§ Listed entries:
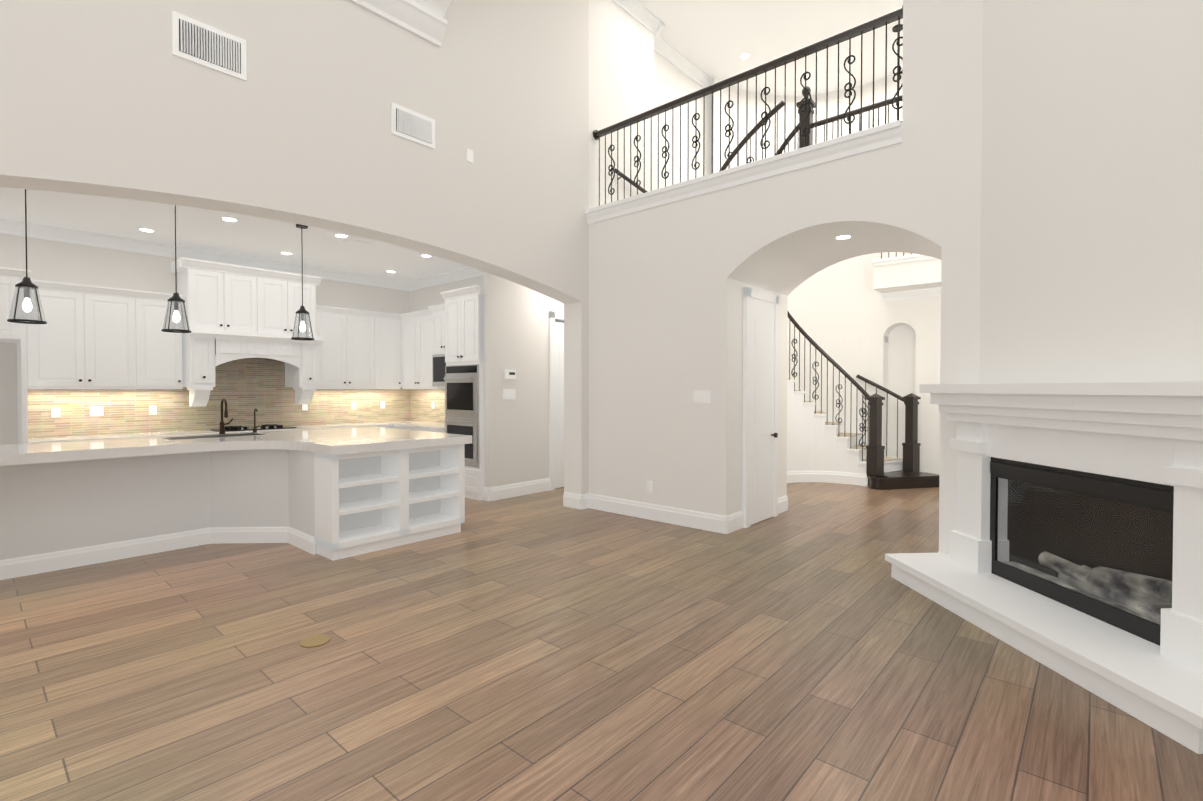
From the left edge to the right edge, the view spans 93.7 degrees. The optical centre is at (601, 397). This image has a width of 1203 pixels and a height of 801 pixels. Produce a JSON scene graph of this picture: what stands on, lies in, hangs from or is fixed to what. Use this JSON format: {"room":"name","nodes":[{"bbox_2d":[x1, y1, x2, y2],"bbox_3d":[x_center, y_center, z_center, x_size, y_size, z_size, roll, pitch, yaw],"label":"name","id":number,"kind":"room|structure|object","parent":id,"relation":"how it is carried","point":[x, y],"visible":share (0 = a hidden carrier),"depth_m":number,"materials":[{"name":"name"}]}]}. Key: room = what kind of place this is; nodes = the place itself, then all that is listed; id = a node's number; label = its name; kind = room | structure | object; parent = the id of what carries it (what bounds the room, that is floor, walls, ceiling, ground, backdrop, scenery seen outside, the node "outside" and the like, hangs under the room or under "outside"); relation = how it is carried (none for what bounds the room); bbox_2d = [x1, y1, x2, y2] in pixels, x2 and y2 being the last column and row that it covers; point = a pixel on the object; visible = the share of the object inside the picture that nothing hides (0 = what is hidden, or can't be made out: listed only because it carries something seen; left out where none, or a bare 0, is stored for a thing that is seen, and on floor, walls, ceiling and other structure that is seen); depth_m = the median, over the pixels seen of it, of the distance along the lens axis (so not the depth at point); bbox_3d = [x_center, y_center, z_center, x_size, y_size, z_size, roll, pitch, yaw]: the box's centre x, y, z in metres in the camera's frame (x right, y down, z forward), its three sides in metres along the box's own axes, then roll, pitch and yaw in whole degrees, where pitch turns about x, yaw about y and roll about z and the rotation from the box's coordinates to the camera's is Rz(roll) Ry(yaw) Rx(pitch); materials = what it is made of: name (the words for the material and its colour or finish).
{"room":"living room","nodes":[
{"label":"living room","id":0,"kind":"room"},
{"bbox_2d":[0,233,407,444],"bbox_3d":[-6.260,-0.272,6.549,0.200,3.300,9.300,1,1,41],"label":"wall","id":1,"kind":"structure","parent":0,"point":[57,261],"depth_m":6.67,"materials":[{"name":"white paint"}]},
{"bbox_2d":[0,267,23,345],"bbox_3d":[-6.350,-0.945,5.779,0.670,0.710,0.519,1,1,41],"label":"upper cabinet","id":2,"kind":"object","parent":1,"relation":"attached to","point":[10,332],"depth_m":5.70,"materials":[{"name":"white wood"}]},
{"bbox_2d":[24,278,95,389],"bbox_3d":[-6.086,-0.688,6.324,0.350,1.140,0.522,1,1,41],"label":"upper cabinet","id":3,"kind":"object","parent":1,"relation":"attached to","point":[60,353],"depth_m":6.22,"materials":[{"name":"white wood"}]},
{"bbox_2d":[92,286,143,389],"bbox_3d":[-5.809,-0.693,6.639,0.350,1.140,0.592,1,1,41],"label":"upper cabinet","id":4,"kind":"object","parent":1,"relation":"attached to","point":[97,363],"depth_m":6.58,"materials":[{"name":"white wood"}]},
{"bbox_2d":[144,291,183,389],"bbox_3d":[-5.533,-0.698,6.953,0.350,1.140,0.522,1,1,41],"label":"upper cabinet","id":5,"kind":"object","parent":1,"relation":"attached to","point":[163,351],"depth_m":6.87,"materials":[{"name":"white wood"}]},
{"bbox_2d":[176,258,231,329],"bbox_3d":[-5.140,-1.283,7.299,0.470,0.860,0.449,1,1,41],"label":"upper cabinet","id":6,"kind":"object","parent":1,"relation":"attached to","point":[207,293],"depth_m":7.13,"materials":[{"name":"white wood"}]},
{"bbox_2d":[184,326,223,389],"bbox_3d":[-5.144,-0.492,7.231,0.570,0.720,0.323,1,1,41],"label":"upper cabinet","id":7,"kind":"object","parent":1,"relation":"attached to","point":[203,347],"depth_m":7.05,"materials":[{"name":"white wood"}]},
{"bbox_2d":[0,218,411,290],"bbox_3d":[-5.454,-1.862,7.214,0.100,0.140,6.600,1,1,41],"label":"crown molding","id":8,"kind":"structure","parent":1,"relation":"attached to","point":[38,231],"depth_m":7.19,"materials":[{"name":"white"}]},
{"bbox_2d":[232,266,263,329],"bbox_3d":[-4.912,-1.287,7.559,0.470,0.860,0.518,1,1,41],"label":"upper cabinet","id":9,"kind":"object","parent":1,"relation":"attached to","point":[247,291],"depth_m":7.46,"materials":[{"name":"white wood"}]},
{"bbox_2d":[224,330,295,361],"bbox_3d":[-4.749,-0.699,7.677,0.569,0.320,1.000,1,1,41],"label":"range hood","id":10,"kind":"object","parent":1,"relation":"attached to","point":[260,344],"depth_m":7.47,"materials":[{"name":"white wood"}]},
{"bbox_2d":[264,270,295,333],"bbox_3d":[-4.661,-1.291,7.844,0.470,0.860,0.518,1,1,41],"label":"upper cabinet","id":11,"kind":"object","parent":1,"relation":"attached to","point":[279,296],"depth_m":7.75,"materials":[{"name":"white wood"}]},
{"bbox_2d":[280,334,319,389],"bbox_3d":[-4.353,-0.506,8.130,0.570,0.720,0.322,1,1,41],"label":"upper cabinet","id":12,"kind":"object","parent":1,"relation":"attached to","point":[302,372],"depth_m":7.99,"materials":[{"name":"white wood"}]},
{"bbox_2d":[296,274,315,333],"bbox_3d":[-4.433,-1.295,8.103,0.470,0.860,0.449,1,1,41],"label":"upper cabinet","id":13,"kind":"object","parent":1,"relation":"attached to","point":[309,291],"depth_m":8.03,"materials":[{"name":"white wood"}]},
{"bbox_2d":[316,306,351,389],"bbox_3d":[-4.133,-0.747,8.543,0.350,1.190,0.516,1,1,41],"label":"upper cabinet","id":14,"kind":"object","parent":1,"relation":"attached to","point":[334,329],"depth_m":8.45,"materials":[{"name":"white wood"}]},
{"bbox_2d":[352,310,371,389],"bbox_3d":[-3.860,-0.752,8.853,0.350,1.190,0.584,1,1,41],"label":"upper cabinet","id":15,"kind":"object","parent":1,"relation":"attached to","point":[361,360],"depth_m":8.74,"materials":[{"name":"white wood"}]},
{"bbox_2d":[368,311,399,389],"bbox_3d":[-3.560,-0.756,9.157,0.399,1.190,0.546,1,1,41],"label":"upper cabinet","id":16,"kind":"object","parent":1,"relation":"attached to","point":[383,334],"depth_m":9.03,"materials":[{"name":"white wood"}]},
{"bbox_2d":[0,187,468,280],"bbox_3d":[-4.004,-2.041,6.135,4.100,0.250,11.700,1,1,41],"label":"ceiling","id":17,"kind":"structure","parent":0,"point":[244,235],"depth_m":6.58,"materials":[{"name":"white paint"}]},
{"bbox_2d":[7,189,46,323],"bbox_3d":[-4.767,-1.256,4.674,0.232,1.273,0.232,1,1,41],"label":"pendant light","id":18,"kind":"object","parent":17,"relation":"hanging from","point":[26,304],"visible":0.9,"depth_m":4.67,"materials":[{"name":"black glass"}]},
{"bbox_2d":[137,228,155,231],"bbox_3d":[-5.223,-1.917,6.477,0.168,0.005,0.168,1,1,32],"label":"recessed light","id":19,"kind":"object","parent":17,"relation":"in","point":[141,229],"depth_m":6.48,"materials":[{"name":"white"}]},
{"bbox_2d":[161,205,190,332],"bbox_3d":[-4.100,-1.268,5.432,0.232,1.273,0.232,1,1,41],"label":"pendant light","id":20,"kind":"object","parent":17,"relation":"hanging from","point":[175,299],"visible":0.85,"depth_m":5.42,"materials":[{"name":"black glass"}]},
{"bbox_2d":[220,217,238,221],"bbox_3d":[-3.999,-1.911,6.066,0.168,0.005,0.168,1,1,32],"label":"recessed light","id":21,"kind":"object","parent":17,"relation":"in","point":[229,219],"depth_m":6.05,"materials":[{"name":"white"}]},
{"bbox_2d":[279,252,292,254],"bbox_3d":[-4.237,-1.933,7.581,0.168,0.005,0.168,-1,1,-40],"label":"recessed light","id":22,"kind":"object","parent":17,"relation":"in","point":[285,253],"depth_m":7.58,"materials":[{"name":"white"}]},
{"bbox_2d":[291,224,313,340],"bbox_3d":[-3.340,-1.281,6.295,0.232,1.273,0.232,1,1,41],"label":"pendant light","id":23,"kind":"object","parent":17,"relation":"hanging from","point":[302,311],"visible":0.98,"depth_m":6.29,"materials":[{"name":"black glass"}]},
{"bbox_2d":[334,234,348,237],"bbox_3d":[-3.098,-1.920,6.712,0.168,0.005,0.168,1,1,32],"label":"recessed light","id":24,"kind":"object","parent":17,"relation":"in","point":[337,235],"depth_m":6.69,"materials":[{"name":"white"}]},
{"bbox_2d":[420,254,431,256],"bbox_3d":[-2.404,-1.936,7.726,0.168,0.005,0.168,1,1,32],"label":"recessed light","id":25,"kind":"object","parent":17,"relation":"in","point":[422,255],"depth_m":7.70,"materials":[{"name":"white"}]},
{"bbox_2d":[0,0,703,508],"bbox_3d":[-2.121,-2.098,4.943,0.300,7.000,12.400,1,1,41],"label":"wall","id":26,"kind":"structure","parent":0,"point":[110,98],"depth_m":4.89,"materials":[{"name":"white paint"}]},
{"bbox_2d":[172,11,246,80],"bbox_3d":[-2.755,-2.459,3.971,0.025,0.295,0.440,1,1,41],"label":"air vent","id":27,"kind":"object","parent":26,"relation":"in","point":[200,43],"depth_m":3.96,"materials":[{"name":"white metal"}]},
{"bbox_2d":[349,0,446,46],"bbox_3d":[-3.773,-3.385,2.721,0.130,0.200,6.910,1,1,41],"label":"crown molding","id":28,"kind":"structure","parent":26,"relation":"attached to","point":[417,19],"depth_m":5.05,"materials":[{"name":"white wood"}]},
{"bbox_2d":[391,103,434,148],"bbox_3d":[-1.720,-2.467,5.147,0.025,0.275,0.430,1,1,41],"label":"air vent","id":29,"kind":"object","parent":26,"relation":"in","point":[408,124],"depth_m":5.14,"materials":[{"name":"white metal"}]},
{"bbox_2d":[563,492,583,509],"bbox_3d":[-0.362,1.282,6.992,0.336,0.180,0.020,1,1,41],"label":"baseboard","id":30,"kind":"structure","parent":26,"relation":"attached to","point":[571,500],"depth_m":6.97,"materials":[{"name":"white wood"}]},
{"bbox_2d":[614,168,647,192],"bbox_3d":[0.419,-2.831,7.519,0.093,0.201,0.809,1,1,41],"label":"wall handrail","id":31,"kind":"object","parent":26,"relation":"attached to","point":[627,179],"visible":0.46,"depth_m":7.38,"materials":[{"name":"black wood"}]},
{"bbox_2d":[611,0,713,87],"bbox_3d":[1.006,-5.174,8.306,0.330,0.150,3.050,1,1,41],"label":"crown molding","id":32,"kind":"structure","parent":26,"relation":"attached to","point":[636,10],"depth_m":8.29,"materials":[{"name":"white wood"}]},
{"bbox_2d":[412,0,450,17],"bbox_3d":[-0.668,-4.257,1.566,6.300,1.580,9.300,1,1,41],"label":"ceiling","id":33,"kind":"structure","parent":0,"point":[439,7],"depth_m":5.20,"materials":[{"name":"white paint"}]},
{"bbox_2d":[408,275,483,317],"bbox_3d":[-2.131,-0.307,8.909,2.820,3.300,0.300,1,1,41],"label":"wall","id":34,"kind":"structure","parent":0,"point":[419,299],"depth_m":9.22,"materials":[{"name":"white paint"}]},
{"bbox_2d":[396,311,419,389],"bbox_3d":[-2.982,-0.756,9.166,0.594,1.190,0.429,1,1,41],"label":"upper cabinet","id":35,"kind":"object","parent":34,"relation":"attached to","point":[409,322],"depth_m":9.08,"materials":[{"name":"white wood"}]},
{"bbox_2d":[420,310,431,389],"bbox_3d":[-2.614,-0.752,8.894,0.594,1.190,0.350,1,1,41],"label":"upper cabinet","id":36,"kind":"object","parent":34,"relation":"attached to","point":[425,358],"depth_m":8.78,"materials":[{"name":"white wood"}]},
{"bbox_2d":[428,306,439,389],"bbox_3d":[-2.161,-0.755,8.429,0.660,1.210,0.450,1,1,41],"label":"upper cabinet","id":37,"kind":"object","parent":34,"relation":"attached to","point":[433,311],"depth_m":8.43,"materials":[{"name":"white wood"}]},
{"bbox_2d":[408,267,483,289],"bbox_3d":[-2.230,-1.884,8.706,2.730,0.140,0.100,1,1,41],"label":"crown molding","id":38,"kind":"structure","parent":34,"relation":"attached to","point":[467,272],"depth_m":8.91,"materials":[{"name":"white wood"}]},
{"bbox_2d":[484,272,563,487],"bbox_3d":[-0.431,-0.303,8.632,0.100,3.300,3.270,1,1,41],"label":"wall","id":39,"kind":"structure","parent":0,"point":[516,338],"depth_m":7.71,"materials":[{"name":"white paint"}]},
{"bbox_2d":[503,390,515,398],"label":"light switch","id":40,"kind":"object","parent":39,"relation":"attached to","point":[507,394],"depth_m":7.63,"materials":[{"name":"white plastic"}]},
{"bbox_2d":[504,370,515,378],"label":"thermostat","id":41,"kind":"object","parent":39,"relation":"attached to","point":[509,374],"depth_m":7.61,"materials":[{"name":"white plastic"}]},
{"bbox_2d":[486,478,549,500],"bbox_3d":[-1.098,1.269,7.819,0.033,0.180,1.168,1,1,41],"label":"baseboard","id":42,"kind":"structure","parent":39,"relation":"attached to","point":[536,486],"depth_m":7.73,"materials":[{"name":"white wood"}]},
{"bbox_2d":[549,311,563,490],"bbox_3d":[-0.445,0.051,8.530,0.100,2.595,0.940,1,1,41],"label":"hall door","id":43,"kind":"structure","parent":39,"relation":"in","point":[556,403],"depth_m":8.30,"materials":[{"name":"white wood"}]},
{"bbox_2d":[0,482,1202,800],"bbox_3d":[0.451,1.432,6.329,11.000,0.100,18.200,1,1,41],"label":"floor","id":44,"kind":"structure","parent":0,"point":[548,646],"depth_m":2.88,"materials":[{"name":"brown wood"}]},
{"bbox_2d":[0,446,464,579],"bbox_3d":[-3.320,0.940,5.253,2.150,0.915,3.348,1,1,41],"label":"kitchen island","id":45,"kind":"object","parent":44,"relation":"on","point":[332,494],"depth_m":5.17,"materials":[{"name":"white paint"}]},
{"bbox_2d":[0,426,471,485],"bbox_3d":[-3.414,0.444,5.147,2.260,0.080,3.740,1,1,41],"label":"island countertop","id":46,"kind":"structure","parent":45,"relation":"on","point":[46,461],"depth_m":5.06,"materials":[{"name":"white stone"}]},
{"bbox_2d":[300,635,329,647],"bbox_3d":[-1.672,1.424,3.296,0.160,0.006,0.160,1,1,41],"label":"electrical outlet cover","id":47,"kind":"object","parent":44,"relation":"on","point":[314,641],"visible":1,"depth_m":3.28,"materials":[{"name":"gold metal"}]},
{"bbox_2d":[392,426,415,429],"bbox_3d":[-2.815,0.898,8.870,0.689,0.890,0.689,1,1,41],"label":"base cabinet","id":48,"kind":"object","parent":44,"relation":"on","point":[396,427],"depth_m":8.63,"materials":[{"name":"white"}]},
{"bbox_2d":[24,422,391,442],"bbox_3d":[-4.603,0.450,7.792,0.659,0.040,4.660,1,1,41],"label":"countertop","id":49,"kind":"structure","parent":48,"relation":"on","point":[155,433],"depth_m":6.89,"materials":[{"name":"white stone"}]},
{"bbox_2d":[208,422,291,429],"bbox_3d":[-4.723,0.409,7.671,0.440,0.045,0.900,1,1,41],"label":"cooktop","id":50,"kind":"object","parent":49,"relation":"in","point":[263,425],"depth_m":7.70,"materials":[{"name":"black metal"}]},
{"bbox_2d":[440,286,483,500],"bbox_3d":[-1.697,-0.052,7.878,0.780,2.820,0.680,1,1,41],"label":"tall cabinet","id":51,"kind":"object","parent":44,"relation":"on","point":[462,313],"depth_m":7.56,"materials":[{"name":"white wood"}]},
{"bbox_2d":[392,422,439,429],"bbox_3d":[-2.512,0.437,8.616,1.390,0.040,0.659,1,1,41],"label":"countertop","id":52,"kind":"structure","parent":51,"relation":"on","point":[419,425],"depth_m":8.63,"materials":[{"name":"white stone"}]},
{"bbox_2d":[719,86,938,489],"bbox_3d":[3.277,-1.215,7.915,3.895,5.145,3.927,1,1,41],"label":"staircase","id":53,"kind":"structure","parent":44,"relation":"on","point":[816,441],"depth_m":8.83,"materials":[{"name":"black wood"}]},
{"bbox_2d":[885,381,1202,753],"bbox_3d":[2.623,0.671,3.356,0.631,1.510,2.225,0,1,-4],"label":"fireplace","id":54,"kind":"object","parent":44,"relation":"on","point":[1075,555],"visible":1,"depth_m":3.15,"materials":[{"name":"white stone"}]},
{"bbox_2d":[637,0,902,95],"bbox_3d":[3.177,-5.341,7.811,4.400,0.200,5.180,1,1,41],"label":"ceiling","id":55,"kind":"structure","parent":0,"point":[712,38],"depth_m":8.23,"materials":[{"name":"white paint"}]},
{"bbox_2d":[739,53,750,58],"bbox_3d":[2.208,-5.250,8.679,0.168,0.005,0.168,1,1,32],"label":"recessed light","id":56,"kind":"object","parent":55,"relation":"in","point":[744,55],"depth_m":8.67,"materials":[{"name":"white"}]},
{"bbox_2d":[892,24,902,37],"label":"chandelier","id":57,"kind":"object","parent":55,"relation":"hanging from","point":[895,28],"depth_m":7.98,"materials":[{"name":"black metal"}]},
{"bbox_2d":[897,46,897,95],"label":"chandelier","id":58,"kind":"object","parent":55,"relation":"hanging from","point":[897,46],"depth_m":8.00,"materials":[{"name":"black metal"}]},
{"bbox_2d":[589,0,982,553],"bbox_3d":[1.461,-2.110,5.721,4.050,7.000,0.300,1,1,41],"label":"wall","id":59,"kind":"structure","parent":0,"point":[665,280],"depth_m":5.75,"materials":[{"name":"white paint"}]},
{"bbox_2d":[647,481,652,491],"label":"outlet","id":60,"kind":"object","parent":59,"relation":"attached to","point":[649,484],"depth_m":6.37,"materials":[{"name":"white plastic"}]},
{"bbox_2d":[587,493,728,533],"bbox_3d":[0.556,1.291,6.356,1.918,0.180,0.018,1,1,41],"label":"baseboard","id":61,"kind":"structure","parent":59,"relation":"attached to","point":[677,516],"depth_m":6.26,"materials":[{"name":"white wood"}]},
{"bbox_2d":[694,391,709,402],"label":"light switch","id":62,"kind":"object","parent":59,"relation":"attached to","point":[701,396],"depth_m":5.90,"materials":[{"name":"white plastic"}]},
{"bbox_2d":[728,511,743,533],"bbox_3d":[1.388,1.299,5.866,0.020,0.180,0.345,1,1,41],"label":"baseboard","id":63,"kind":"structure","parent":59,"relation":"attached to","point":[728,524],"depth_m":5.87,"materials":[{"name":"white wood"}]},
{"bbox_2d":[585,120,901,223],"bbox_3d":[1.231,-2.192,5.874,3.500,0.160,0.372,1,1,41],"label":"trim","id":64,"kind":"structure","parent":59,"relation":"on","point":[877,137],"depth_m":5.41,"materials":[{"name":"white wood"}]},
{"bbox_2d":[593,5,902,205],"bbox_3d":[1.241,-2.789,5.877,3.492,1.035,0.120,1,1,41],"label":"balcony railing","id":65,"kind":"object","parent":64,"relation":"on","point":[866,27],"visible":0.94,"depth_m":5.57,"materials":[{"name":"black metal"}]},
{"bbox_2d":[704,75,883,443],"bbox_3d":[3.230,-1.965,9.428,2.210,6.600,2.100,1,1,41],"label":"wall","id":66,"kind":"structure","parent":0,"point":[834,310],"depth_m":9.71,"materials":[{"name":"white paint"}]},
{"bbox_2d":[787,471,867,485],"bbox_3d":[3.333,1.258,8.595,1.129,0.180,0.888,1,1,41],"label":"baseboard","id":67,"kind":"structure","parent":66,"relation":"attached to","point":[831,477],"depth_m":8.85,"materials":[{"name":"white wood"}]},
{"bbox_2d":[740,228,941,510],"bbox_3d":[2.568,-0.110,5.768,2.130,3.000,1.190,1,1,41],"label":"wall","id":68,"kind":"structure","parent":0,"point":[783,273],"depth_m":6.01,"materials":[{"name":"white paint"}]},
{"bbox_2d":[742,287,778,527],"bbox_3d":[1.796,0.110,6.244,0.100,2.545,0.790,1,1,41],"label":"closet door","id":69,"kind":"structure","parent":68,"relation":"in","point":[760,399],"depth_m":6.20,"materials":[{"name":"white wood"}]},
{"bbox_2d":[778,496,787,513],"bbox_3d":[2.140,1.286,6.719,0.018,0.180,0.360,1,1,41],"label":"baseboard","id":70,"kind":"structure","parent":68,"relation":"attached to","point":[783,501],"depth_m":6.74,"materials":[{"name":"white wood"}]},
{"bbox_2d":[834,234,852,239],"bbox_3d":[2.352,-1.555,5.477,0.168,0.007,0.168,0,1,-4],"label":"recessed light","id":71,"kind":"object","parent":68,"relation":"in","point":[840,237],"depth_m":5.47,"materials":[{"name":"white"}]},
{"bbox_2d":[880,74,940,474],"bbox_3d":[5.455,-1.957,8.868,1.889,6.600,0.340,1,1,41],"label":"wall","id":72,"kind":"structure","parent":0,"point":[910,347],"depth_m":9.10,"materials":[{"name":"white paint"}]},
{"bbox_2d":[872,254,940,300],"bbox_3d":[5.139,-1.866,8.502,1.800,0.570,0.630,1,1,41],"label":"trim","id":73,"kind":"structure","parent":72,"relation":"attached to","point":[916,293],"depth_m":8.82,"materials":[{"name":"white wood"}]},
{"bbox_2d":[873,258,940,292],"bbox_3d":[5.172,-1.901,8.504,1.847,0.400,0.578,1,1,41],"label":"soffit","id":74,"kind":"structure","parent":72,"relation":"attached to","point":[921,274],"depth_m":8.60,"materials":[{"name":"white paint"}]},
{"bbox_2d":[979,0,1202,383],"bbox_3d":[3.069,-2.067,2.904,0.200,7.000,2.750,0,1,-4],"label":"wall","id":75,"kind":"structure","parent":0,"point":[1092,203],"depth_m":3.38,"materials":[{"name":"white paint"}]}
]}

§ How to complete this task: Pull out all lines from the entries above in which the word "door" appears.

§ Response to this exercise:
{"bbox_2d":[549,311,563,490],"bbox_3d":[-0.445,0.051,8.530,0.100,2.595,0.940,1,1,41],"label":"hall door","id":43,"kind":"structure","parent":39,"relation":"in","point":[556,403],"depth_m":8.30,"materials":[{"name":"white wood"}]},
{"bbox_2d":[742,287,778,527],"bbox_3d":[1.796,0.110,6.244,0.100,2.545,0.790,1,1,41],"label":"closet door","id":69,"kind":"structure","parent":68,"relation":"in","point":[760,399],"depth_m":6.20,"materials":[{"name":"white wood"}]},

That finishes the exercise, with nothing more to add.